Bei der neuen Flamingoüberwinterung erfolgte inzwischen die Bodenbeschichtung und der Vorraum wurde gefliest. In nächster Zeit werden die Elektroinstallationen fertig gestellt werden.
Nachdem die Fenneks viele Wochen hinter den Kulissen zugebracht haben, durften sie endlich ihr völlig umgebautes Gehege beziehen. Der Außenbereich entspricht nun eher dem natürlichen Lebensraum der Füchse.
Am kommenden Freitag sind die ersten Submissionen für den Neubau der Elefantenanlage. Kurz danach wird mit dem Abriss der bestehenden Stallungen und den erforderlichen Baumfällungen begonnen.

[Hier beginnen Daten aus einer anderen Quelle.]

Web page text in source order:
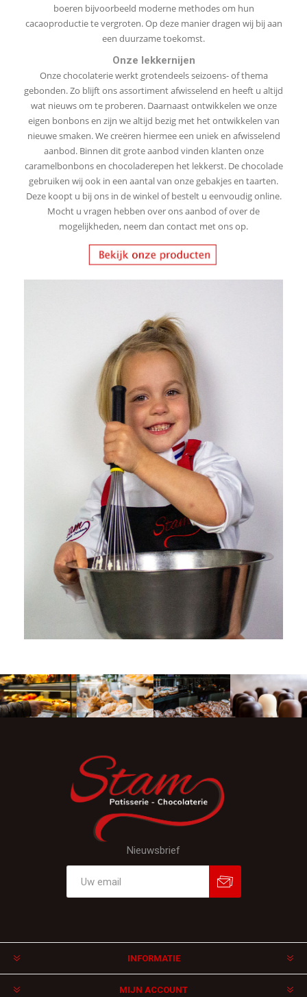
boeren bijvoorbeeld moderne methodes om hun
cacaoproductie te vergroten. Op deze manier dragen wij bij aan
een duurzame toekomst.
Onze lekkernijen
Onze chocolaterie werkt grotendeels seizoens- of thema
gebonden. Zo blijft ons assortiment afwisselend en heeft u altijd
wat nieuws om te proberen. Daarnaast ontwikkelen we onze
eigen bonbons en zijn we altijd bezig met het ontwikkelen van
nieuwe smaken. We creëren hiermee een uniek en afwisselend
aanbod. Binnen dit grote aanbod vinden klanten onze
caramelbonbons en chocoladerepen het lekkerst. De chocolade
gebruiken wij ook in een aantal van onze gebakjes en taarten.
Deze koopt u bij ons in de winkel of bestelt u eenvoudig online.
Mocht u vragen hebben over ons aanbod of over de
mogelijkheden, neem dan contact met ons op.
Nieuwsbrief
INFORMATIE
MIJN ACCOUNT
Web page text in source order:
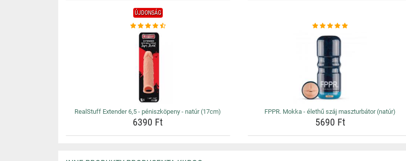
ÚJDONSÁG
RealStuff Extender 6,5 - péniszköpeny - natúr (17cm)
6390 Ft
FPPR. Mokka - élethű száj maszturbátor (natúr)
5690 Ft
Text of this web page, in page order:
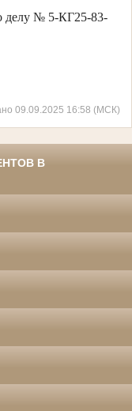
делу № 5-КГ25-83-
09.09.2025 16:58 (МСК)
В
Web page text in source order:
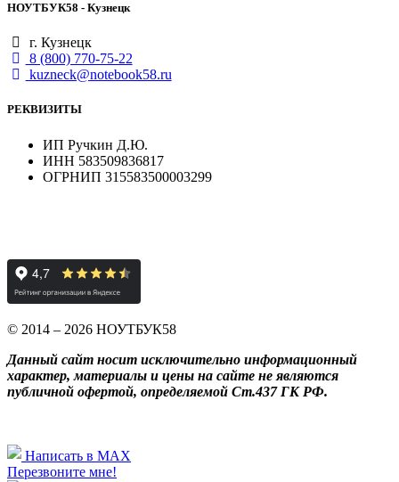
НОУТБУК58 - Кузнецк
г. Кузнецк
8 (800) 770-75-22
kuzneck@notebook58.ru
РЕКВИЗИТЫ
ИП Ручкин Д.Ю.
ИНН 583509836817
ОГРНИП 315583500003299
© 2014 – 2026 НОУТБУК58
Данный сайт носит исключительно информационный
характер, материалы и цены на сайте не являются
публичной офертой, определяемой Ст.437 ГК РФ.
Написать в MAX
Перезвоните мне!
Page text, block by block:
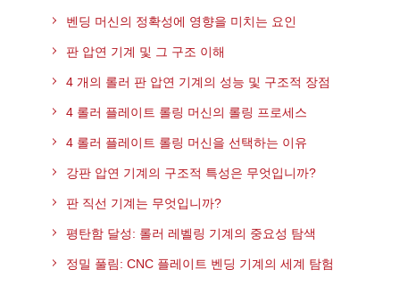
벤딩 머신의 정확성에 영향을 미치는 요인
판 압연 기계 및 그 구조 이해
4 개의 롤러 판 압연 기계의 성능 및 구조적 장점
4 롤러 플레이트 롤링 머신의 롤링 프로세스
4 롤러 플레이트 롤링 머신을 선택하는 이유
강판 압연 기계의 구조적 특성은 무엇입니까?
판 직선 기계는 무엇입니까?
평탄함 달성: 롤러 레벨링 기계의 중요성 탐색
정밀 풀림: CNC 플레이트 벤딩 기계의 세계 탐험
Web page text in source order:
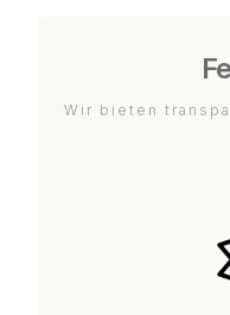
Wir bieten
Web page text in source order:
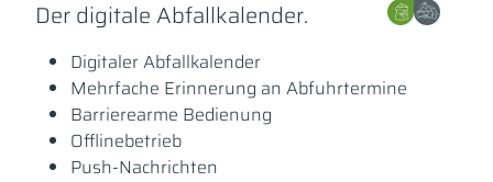
Der digitale Abfallkalender.
Digitaler Abfallkalender
Mehrfache Erinnerung an Abfuhrtermine
Barrierearme Bedienung
Offlinebetrieb
Push-Nachrichten
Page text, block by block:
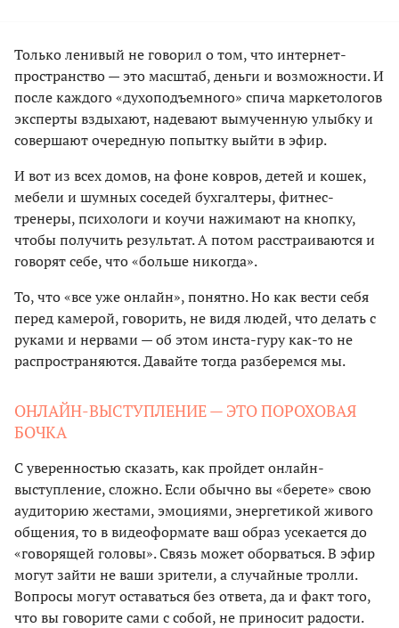
Только ленивый не говорил о том, что интернет-
пространство — это масштаб, деньги и возможности. И
после каждого «духоподъемного» спича маркетологов
эксперты вздыхают, надевают вымученную улыбку и
совершают очередную попытку выйти в эфир.
И вот из всех домов, на фоне ковров, детей и кошек,
мебели и шумных соседей бухгалтеры, фитнес-
тренеры, психологи и коучи нажимают на кнопку,
чтобы получить результат. А потом расстраиваются и
говорят себе, что «больше никогда».
То, что «все уже онлайн», понятно. Но как вести себя
перед камерой, говорить, не видя людей, что делать с
руками и нервами — об этом инста-гуру как-то не
распространяются. Давайте тогда разберемся мы.
ОНЛАЙН-ВЫСТУПЛЕНИЕ — ЭТО ПОРОХОВАЯ
БОЧКА
С уверенностью сказать, как пройдет онлайн-
выступление, сложно. Если обычно вы «берете» свою
аудиторию жестами, эмоциями, энергетикой живого
общения, то в видеоформате ваш образ усекается до
«говорящей головы». Связь может оборваться. В эфир
могут зайти не ваши зрители, а случайные тролли.
Вопросы могут оставаться без ответа, да и факт того,
что вы говорите сами с собой, не приносит радости.

Im Jahr 2017 passierten insgesamt 627.102 Personen den Zooeingang. Erwartungsgemäß etwas schlechter als das Rekordjahr 2016, das mit zwei kleinen Nashörnern und der Eröffnung von WasSerleben für einen Rekord prädestiniert war. Dennoch bedeutet das oben genannte Ergebnis die zweitbeste Besucherzahl seit Bestehen des Zoo Augsburg.